▸ **TASK OBJECTIVE**: Where does the string "variable" appear in the records? Copy each line that holds it.

▸ **DATASET RECORDS**:
# # # # #

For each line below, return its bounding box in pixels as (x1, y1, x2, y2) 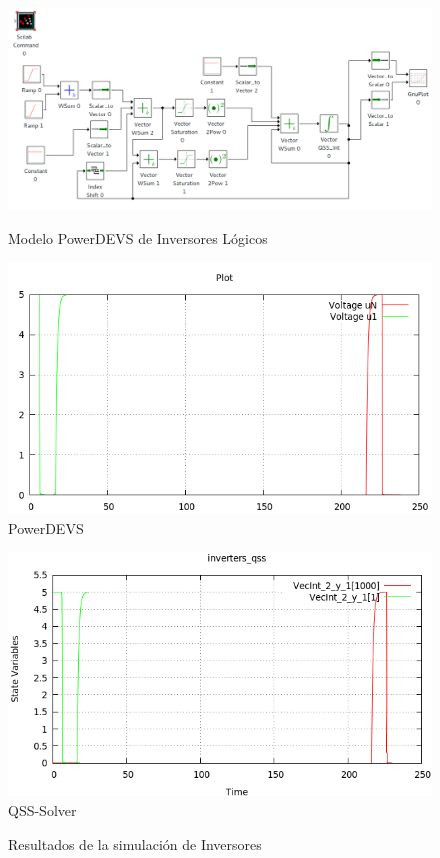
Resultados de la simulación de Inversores (8, 833, 262, 854)
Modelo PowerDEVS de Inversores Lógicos (8, 228, 268, 249)
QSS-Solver (8, 800, 77, 821)
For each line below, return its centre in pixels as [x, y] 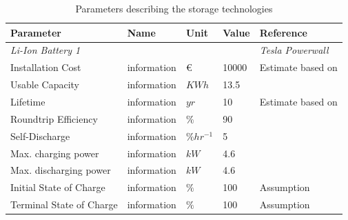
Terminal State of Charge [64, 204]
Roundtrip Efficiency [54, 118]
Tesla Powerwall [294, 50]
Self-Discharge [40, 136]
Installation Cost [46, 67]
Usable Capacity [45, 84]
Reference [283, 32]
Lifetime [28, 101]
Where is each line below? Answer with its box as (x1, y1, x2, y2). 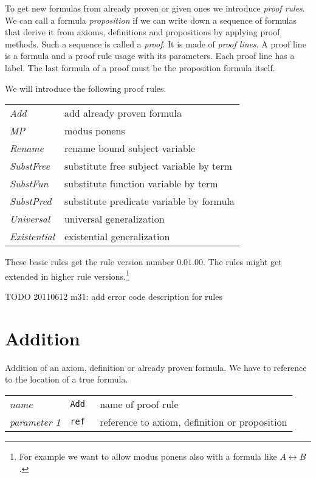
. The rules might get (202, 255, 282, 268)
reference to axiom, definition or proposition (100, 414, 287, 429)
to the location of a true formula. (5, 373, 128, 386)
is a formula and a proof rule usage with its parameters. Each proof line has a (5, 49, 295, 62)
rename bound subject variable (64, 141, 196, 156)
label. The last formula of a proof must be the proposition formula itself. (5, 61, 275, 74)
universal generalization (64, 212, 165, 226)
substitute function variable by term (64, 176, 218, 191)
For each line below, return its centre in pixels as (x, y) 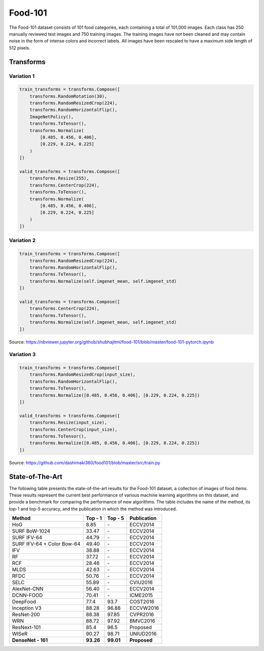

# # # # #

▸ **TASK OUTPUT**:
rename bound subject variable (64, 141, 196, 156)
substitute function variable by term (64, 176, 218, 191)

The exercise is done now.